Comparing Two Proportions

STAT 218 - Week 5, Lecture 3

Introduction

  • So far, we have interested in the analysis of a single variable.
    • In practice, most of the scientific research involves the comparison of 2 or more samples from different populations.
  • If the observed variable is categorical, the comparison of two samples can include comparison of proportions.

Notation

  • To be able to differentiate two samples from each other, we will use subscript.

Figure 1. Naturally Occurring Populations
  • The two populations that we are interested in can be either
    • naturally occurring populations (Figure 1) OR
    • conceptual populations defined by certain experimental conditions.

Let’s Refresh Our Memory

Sampling Distribution of \(\hat{p}\)

We will scaffold today’s content with those previous knowledge

The sampling proportion for \(\hat{p}\) based on a sample size \(n\) from a population with a true proportion \(\pi\) is nearly normal when

  • at least 10 successes and 10 failures in the sample. We call this success-failure condition.

  • The standard error was

\[ SE_{\hat{p}} = \sqrt{\frac{\hat{p}(1-\hat{p})}{n}} \]

\(\pi\) = Population proportion

\(\hat{p}\) = Sample proportion

Confidence Intervals for a Proportion


A confidence interval provides a range of plausible values for the parameter \(\pi\), and when \(\hat{p}\) can be modeled using a normal distribution, the confidence interval for \(\pi\) takes the form

\[ \hat{p} \pm multiplier \times SE_{\hat{p}} \]

Comparing Two Proportions

Introduction

Sampling Distribution of \(\hat{p_1}\) - \(\hat{p_2}\)

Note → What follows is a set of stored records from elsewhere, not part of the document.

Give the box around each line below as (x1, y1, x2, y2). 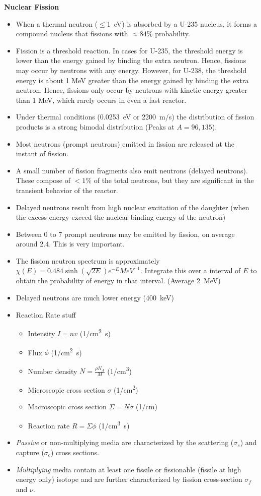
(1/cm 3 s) (99, 419, 130, 430)
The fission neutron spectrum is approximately (16, 255, 160, 266)
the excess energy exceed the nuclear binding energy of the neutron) (16, 212, 226, 222)
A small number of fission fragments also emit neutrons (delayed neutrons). (16, 165, 248, 175)
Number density (28, 365, 77, 376)
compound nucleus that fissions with (16, 28, 128, 39)
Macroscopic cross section (28, 401, 107, 412)
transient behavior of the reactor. (16, 184, 118, 195)
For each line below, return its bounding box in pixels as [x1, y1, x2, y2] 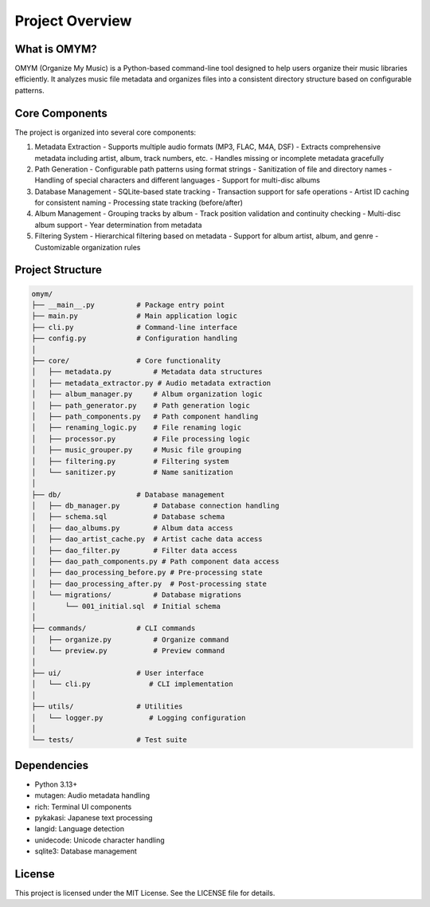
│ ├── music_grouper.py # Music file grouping [31, 446, 242, 454]
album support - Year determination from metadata [34, 220, 202, 230]
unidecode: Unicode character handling [34, 835, 165, 845]
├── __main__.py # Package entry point [31, 300, 225, 310]
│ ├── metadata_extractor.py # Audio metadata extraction [31, 379, 272, 387]
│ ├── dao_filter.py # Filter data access [31, 546, 238, 555]
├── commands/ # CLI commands [31, 624, 196, 633]
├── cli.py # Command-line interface [31, 323, 238, 332]

We can extend what we have learned.

The differences in population proportions for \(\hat{p_1} - \hat{p_2}\) can be modeled using a normal distribution when

  • The data are independent within and between the two groups.
    • Generally this is satisfied if the data come from two independent random samples or if the data come from a randomized experiment.
  • The success-failure condition holds for both groups, where we check successes and failures in each group separately.

When these conditions/assumptions are met, then the standard error of \(\hat{p_1} - \hat{p_2}\) is equal to

\[ SE = \sqrt{\frac{\hat{p_1}(1-\hat{p_1)}}{n_1} + \frac{\hat{p_2}(1-\hat{p_2})}{n_2}} \] where \(\hat{p_1}\) and \(\hat{p_2}\) represent the sample proportions, and \(n_1\) and \(n_2\) represent the sample sizes.

An Example - I

Scientists predict that global warming may have big effects on the polar regions within the next 100 years. One of the possible effects is that the northern ice cap may completely melt.

Would this bother you a great deal, some, a little, or not at all if it actually happened?

  1. A great deal
  2. Some
  3. A little
  4. Not at all

Motivating Example - II

The GSS asks the same question, below are the distributions of responses from the 2010 GSS as well as from a group of introductory statistics students at Duke University:

  • Parameter of interest: Difference between the proportions of all Duke students and all Americans who would be bothered a great deal by the northern ice cap completely melting.

  • Point estimate: Difference between the proportions of sampled Duke students and sampled Americans who would be bothered a great deal by the northern ice cap completely melting.

An Example - CI

Construct a 95% confidence interval for the difference between the proportions of Duke students and Americans who would be bothered a great deal by the melting of the northern ice cap (\(\pi_{Duke}\) - \(\pi_{US}\)).

  • Check Conditions/Assumptions
  • Calculate the Standard Error of a sample proportion
  • Calculate 95% Confidence Interval
    • 95% CI = (-0.108, 0.086)
  • I’ll leave this as an exercise.